■ Instructions for the task: Would you please transcribe, exactly as written, the lines of the entries below starting at the one that holds "There is high" and ending at the one that holds "Donate Your Points", both included?

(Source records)

Content starts

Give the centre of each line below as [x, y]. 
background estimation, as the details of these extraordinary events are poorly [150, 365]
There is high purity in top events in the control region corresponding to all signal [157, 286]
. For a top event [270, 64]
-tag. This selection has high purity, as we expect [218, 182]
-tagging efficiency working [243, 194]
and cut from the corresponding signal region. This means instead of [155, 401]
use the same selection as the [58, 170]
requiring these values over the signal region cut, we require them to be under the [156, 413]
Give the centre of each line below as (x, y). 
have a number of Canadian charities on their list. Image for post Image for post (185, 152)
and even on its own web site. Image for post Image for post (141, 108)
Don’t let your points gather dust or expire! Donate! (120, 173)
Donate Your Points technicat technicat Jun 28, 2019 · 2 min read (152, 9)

Content ends
Content starts

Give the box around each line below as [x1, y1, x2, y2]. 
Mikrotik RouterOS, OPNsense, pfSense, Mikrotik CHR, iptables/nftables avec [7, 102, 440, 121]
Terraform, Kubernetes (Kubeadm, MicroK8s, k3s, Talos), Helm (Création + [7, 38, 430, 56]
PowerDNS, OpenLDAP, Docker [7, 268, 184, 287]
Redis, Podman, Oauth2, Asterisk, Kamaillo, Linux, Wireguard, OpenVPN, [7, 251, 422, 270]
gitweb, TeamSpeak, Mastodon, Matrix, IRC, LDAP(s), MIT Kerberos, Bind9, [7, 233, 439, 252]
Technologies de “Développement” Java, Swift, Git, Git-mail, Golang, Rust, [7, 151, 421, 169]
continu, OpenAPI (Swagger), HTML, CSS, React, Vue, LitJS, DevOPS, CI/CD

Content ends
Content starts

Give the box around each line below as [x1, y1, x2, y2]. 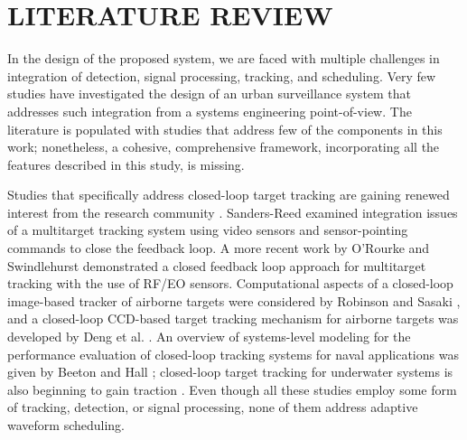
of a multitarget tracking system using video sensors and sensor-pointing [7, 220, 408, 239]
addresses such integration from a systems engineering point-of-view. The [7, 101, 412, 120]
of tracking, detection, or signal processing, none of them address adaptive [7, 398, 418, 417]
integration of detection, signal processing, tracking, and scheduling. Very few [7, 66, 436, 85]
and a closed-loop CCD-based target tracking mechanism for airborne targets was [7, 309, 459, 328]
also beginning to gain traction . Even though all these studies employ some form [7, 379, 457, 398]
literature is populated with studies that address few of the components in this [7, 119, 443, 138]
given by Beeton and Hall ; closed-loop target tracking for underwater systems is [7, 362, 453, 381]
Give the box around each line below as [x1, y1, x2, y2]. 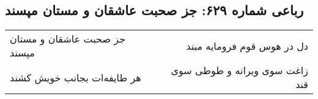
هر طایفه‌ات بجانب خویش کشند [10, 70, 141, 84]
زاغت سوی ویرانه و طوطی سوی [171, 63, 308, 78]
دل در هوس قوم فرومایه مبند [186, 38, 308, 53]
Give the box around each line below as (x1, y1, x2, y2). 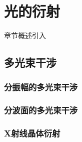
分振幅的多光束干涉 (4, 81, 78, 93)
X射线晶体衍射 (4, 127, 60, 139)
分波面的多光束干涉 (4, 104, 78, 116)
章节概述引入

Content ends

■ Your solution:
There is high purity in top events in the control region corresponding to all signal [157, 286]
. For a top event [270, 64]
-tag. This selection has high purity, as we expect [218, 182]
-tagging efficiency working [243, 194]
and cut from the corresponding signal region. This means instead of [155, 401]
use the same selection as the [58, 170]
requiring these values over the signal region cut, we require them to be under the [156, 413]
Give the centre of each line below as (x, y). 
have a number of Canadian charities on their list. Image for post Image for post (185, 152)
and even on its own web site. Image for post Image for post (141, 108)
Don’t let your points gather dust or expire! Donate! (120, 173)
Donate Your Points technicat technicat Jun 28, 2019 · 2 min read (152, 9)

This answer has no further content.